WHAT THE EXERCISE ASKS
Work through the data line by line, gathering every line that has the word "Imagen".

SOURCE DATA

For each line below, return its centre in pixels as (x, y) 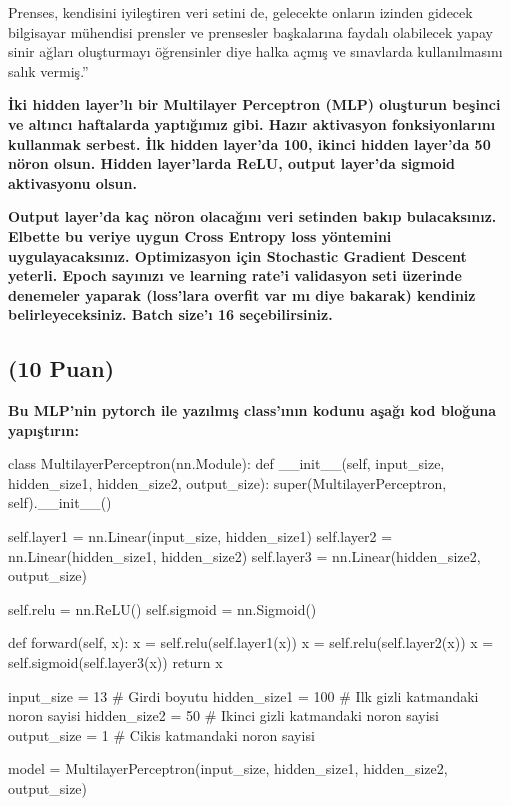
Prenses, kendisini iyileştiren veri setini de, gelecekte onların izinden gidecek (240, 12)
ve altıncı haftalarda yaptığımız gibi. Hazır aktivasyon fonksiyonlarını (252, 123)
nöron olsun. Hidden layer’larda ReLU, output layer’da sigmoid (232, 163)
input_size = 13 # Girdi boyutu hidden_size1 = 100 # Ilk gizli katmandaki (243, 695)
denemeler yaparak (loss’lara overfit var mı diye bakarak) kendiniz (242, 294)
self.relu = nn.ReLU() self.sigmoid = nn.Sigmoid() (162, 608)
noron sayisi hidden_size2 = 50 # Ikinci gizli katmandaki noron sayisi (223, 715)
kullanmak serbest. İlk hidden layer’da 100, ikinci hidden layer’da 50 (249, 143)
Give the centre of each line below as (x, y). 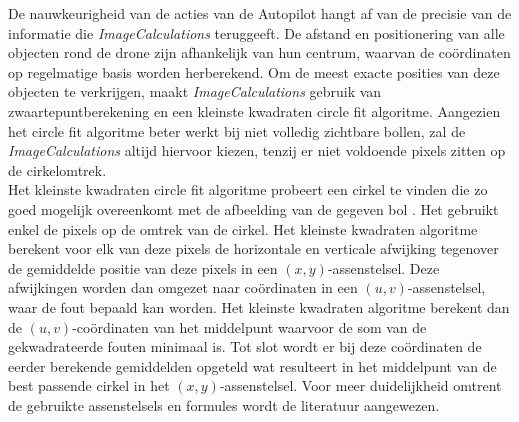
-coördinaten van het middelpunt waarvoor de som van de (249, 326)
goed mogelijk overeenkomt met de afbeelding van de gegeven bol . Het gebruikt (253, 208)
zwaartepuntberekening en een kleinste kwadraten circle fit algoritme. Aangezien (254, 110)
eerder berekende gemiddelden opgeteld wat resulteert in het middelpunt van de (252, 365)
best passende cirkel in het (89, 385)
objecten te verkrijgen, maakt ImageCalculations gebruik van (195, 91)
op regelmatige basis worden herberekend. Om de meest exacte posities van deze (254, 71)
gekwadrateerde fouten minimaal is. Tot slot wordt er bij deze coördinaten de (245, 346)
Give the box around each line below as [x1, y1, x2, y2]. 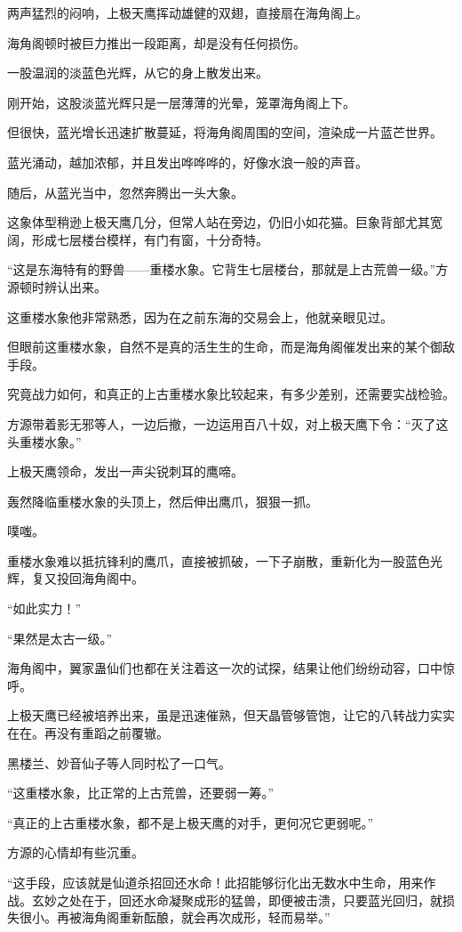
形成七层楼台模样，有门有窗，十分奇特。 [31, 230, 268, 248]
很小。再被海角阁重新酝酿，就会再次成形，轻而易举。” [19, 908, 331, 927]
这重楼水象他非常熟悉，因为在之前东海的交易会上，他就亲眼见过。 [7, 307, 393, 326]
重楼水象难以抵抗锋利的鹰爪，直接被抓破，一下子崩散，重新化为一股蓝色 [7, 551, 430, 570]
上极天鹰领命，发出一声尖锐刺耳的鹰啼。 [7, 462, 243, 481]
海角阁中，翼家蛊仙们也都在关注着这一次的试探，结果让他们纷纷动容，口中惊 [7, 659, 455, 677]
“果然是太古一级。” [7, 628, 113, 647]
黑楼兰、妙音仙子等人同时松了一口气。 [7, 753, 231, 772]
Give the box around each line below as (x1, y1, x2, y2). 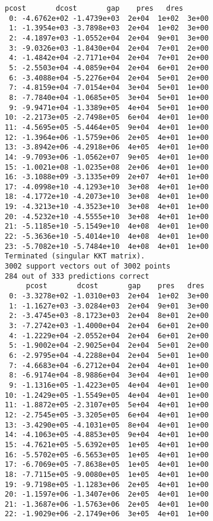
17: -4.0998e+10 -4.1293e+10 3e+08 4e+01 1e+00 (5, 182, 209, 191)
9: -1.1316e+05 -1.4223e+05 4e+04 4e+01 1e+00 (9, 380, 209, 389)
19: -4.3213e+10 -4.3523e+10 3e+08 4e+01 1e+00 (5, 202, 209, 211)
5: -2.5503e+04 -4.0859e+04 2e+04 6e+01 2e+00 (9, 63, 209, 72)
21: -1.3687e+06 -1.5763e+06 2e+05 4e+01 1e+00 (5, 500, 209, 508)
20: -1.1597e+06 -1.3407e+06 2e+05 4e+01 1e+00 (5, 490, 209, 499)
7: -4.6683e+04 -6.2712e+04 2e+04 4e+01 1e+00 (9, 361, 209, 370)
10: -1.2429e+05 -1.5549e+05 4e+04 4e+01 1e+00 (5, 391, 209, 400)
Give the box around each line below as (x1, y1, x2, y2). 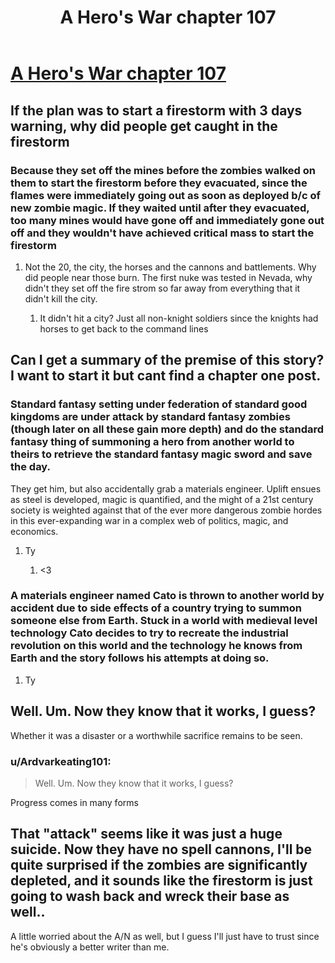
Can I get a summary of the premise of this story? (10, 352, 325, 369)
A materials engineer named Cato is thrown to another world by (10, 589, 325, 603)
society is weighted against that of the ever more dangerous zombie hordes (10, 504, 323, 516)
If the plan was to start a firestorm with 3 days (10, 102, 303, 119)
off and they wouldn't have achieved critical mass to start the (10, 226, 315, 240)
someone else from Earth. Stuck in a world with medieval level (10, 614, 318, 628)
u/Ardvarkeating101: (10, 754, 112, 768)
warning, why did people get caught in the (10, 117, 278, 135)
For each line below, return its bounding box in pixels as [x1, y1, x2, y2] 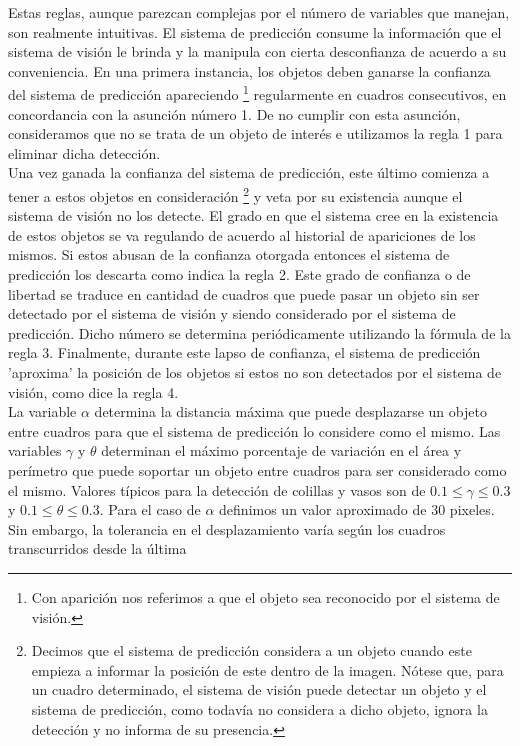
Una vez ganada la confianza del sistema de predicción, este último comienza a [8, 162, 490, 183]
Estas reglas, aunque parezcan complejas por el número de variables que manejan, [8, 2, 510, 22]
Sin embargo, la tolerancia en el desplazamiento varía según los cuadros [8, 518, 446, 539]
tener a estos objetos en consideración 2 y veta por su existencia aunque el [8, 183, 463, 206]
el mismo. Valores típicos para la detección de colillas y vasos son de [8, 479, 426, 500]
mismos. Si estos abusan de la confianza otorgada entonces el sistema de [8, 244, 450, 265]
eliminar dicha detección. [8, 142, 161, 163]
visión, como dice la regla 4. [8, 381, 179, 402]
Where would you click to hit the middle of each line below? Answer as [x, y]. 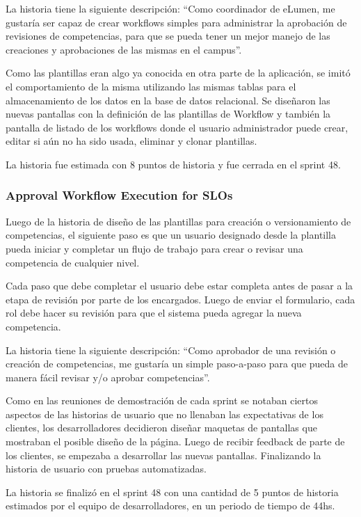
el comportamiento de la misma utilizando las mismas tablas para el [151, 86]
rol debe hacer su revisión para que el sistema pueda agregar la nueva [154, 313]
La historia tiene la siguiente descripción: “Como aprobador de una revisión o [171, 350]
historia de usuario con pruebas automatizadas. [106, 469]
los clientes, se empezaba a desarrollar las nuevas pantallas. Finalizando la [163, 455]
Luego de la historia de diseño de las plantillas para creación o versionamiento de [178, 221]
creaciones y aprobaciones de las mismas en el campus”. [124, 49]
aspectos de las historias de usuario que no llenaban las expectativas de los [165, 414]
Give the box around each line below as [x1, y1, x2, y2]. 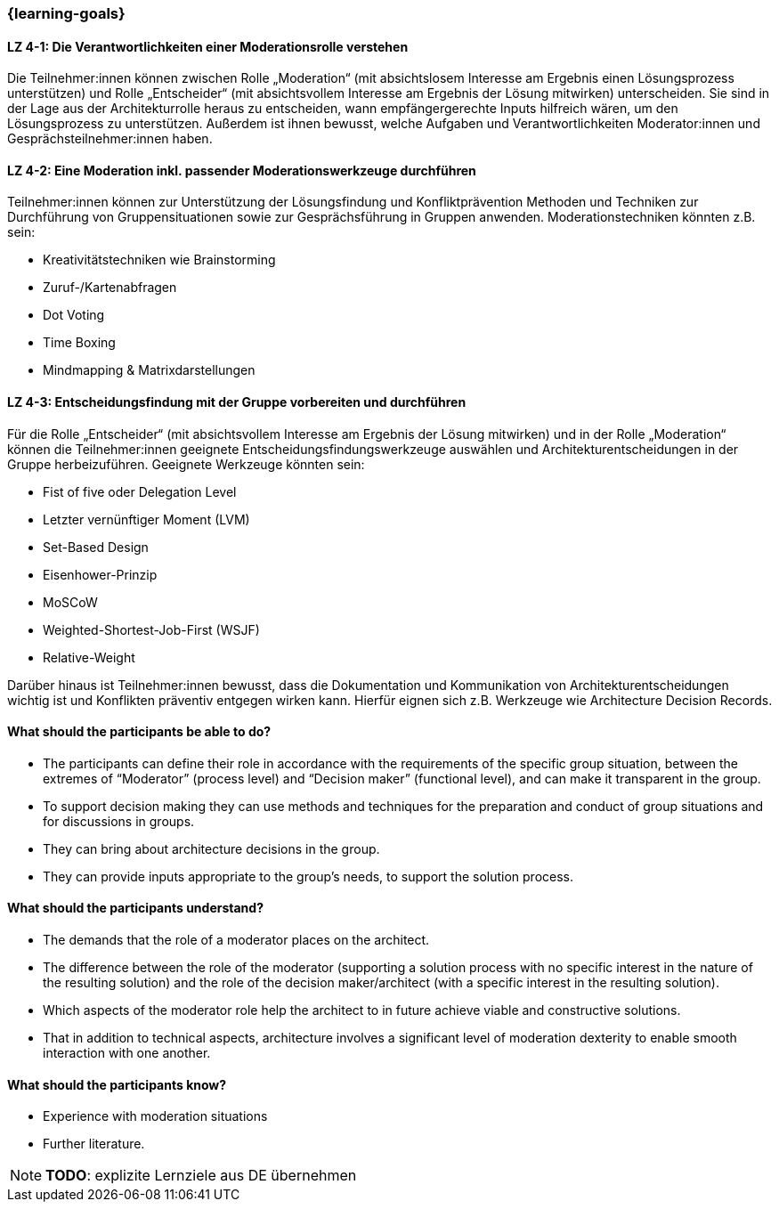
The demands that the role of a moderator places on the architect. [43, 932, 430, 948]
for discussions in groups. [43, 813, 195, 829]
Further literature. [43, 1136, 145, 1152]
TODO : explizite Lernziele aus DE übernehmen [45, 1166, 357, 1185]
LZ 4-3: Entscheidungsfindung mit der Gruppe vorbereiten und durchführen [7, 394, 467, 410]
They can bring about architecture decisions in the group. [43, 840, 380, 856]
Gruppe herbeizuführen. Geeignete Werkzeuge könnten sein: [7, 456, 365, 472]
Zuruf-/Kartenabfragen [43, 280, 177, 296]
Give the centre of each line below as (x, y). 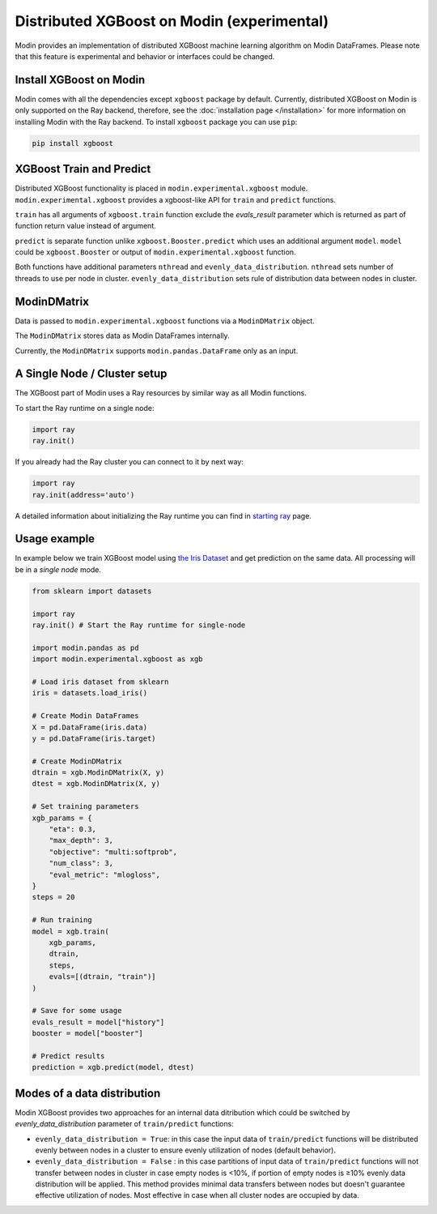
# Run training (62, 920)
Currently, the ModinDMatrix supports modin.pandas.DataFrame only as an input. (157, 351)
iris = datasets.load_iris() (90, 693)
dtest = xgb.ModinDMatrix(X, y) (96, 784)
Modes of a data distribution (88, 1093)
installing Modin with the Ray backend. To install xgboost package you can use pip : (156, 122)
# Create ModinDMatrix (77, 761)
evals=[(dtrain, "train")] (103, 977)
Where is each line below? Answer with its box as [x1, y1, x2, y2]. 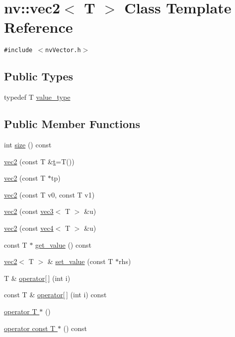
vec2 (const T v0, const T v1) [4, 189, 95, 200]
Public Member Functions [4, 116, 140, 132]
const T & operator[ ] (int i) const [4, 289, 107, 300]
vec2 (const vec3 [4, 206, 54, 216]
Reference [4, 17, 73, 37]
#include [4, 47, 33, 54]
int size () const [4, 139, 52, 149]
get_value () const [35, 239, 91, 250]
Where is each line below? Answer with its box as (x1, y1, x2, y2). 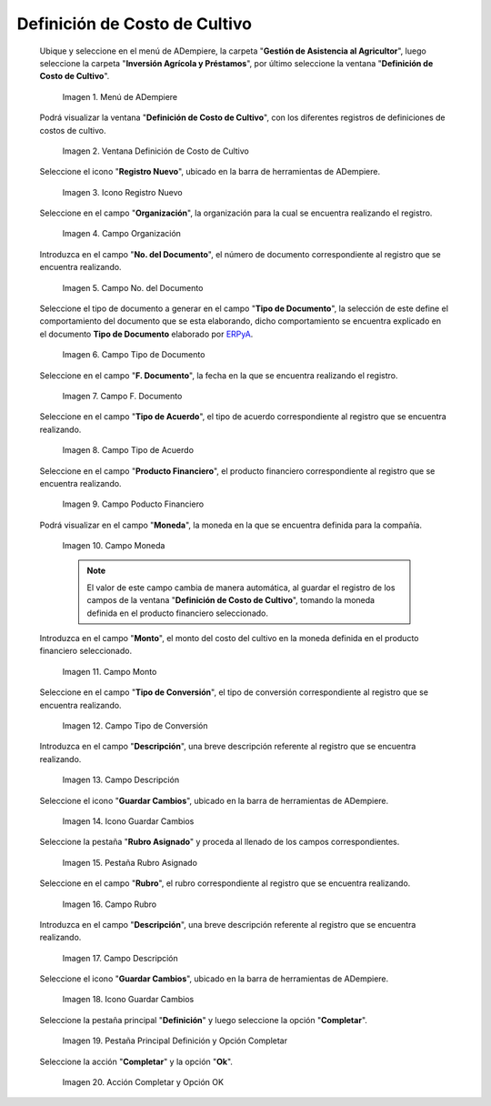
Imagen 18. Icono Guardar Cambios (62, 994, 195, 1005)
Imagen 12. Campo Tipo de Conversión (62, 720, 208, 731)
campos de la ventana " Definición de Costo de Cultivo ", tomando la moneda (86, 595, 376, 606)
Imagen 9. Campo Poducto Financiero (62, 498, 205, 509)
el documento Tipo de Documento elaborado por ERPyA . (39, 328, 254, 339)
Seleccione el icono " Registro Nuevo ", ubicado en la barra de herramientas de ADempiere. (39, 166, 381, 177)
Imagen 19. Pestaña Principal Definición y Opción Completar (62, 1035, 288, 1046)
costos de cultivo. (39, 125, 106, 136)

WRITTEN SOLUTION
Imagen 18. Icono Guardar Cambios (62, 994, 195, 1005)
Imagen 12. Campo Tipo de Conversión (62, 720, 208, 731)
Imagen 9. Campo Poducto Financiero (62, 498, 205, 509)
Imagen 19. Pestaña Principal Definición y Opción Completar (62, 1035, 288, 1046)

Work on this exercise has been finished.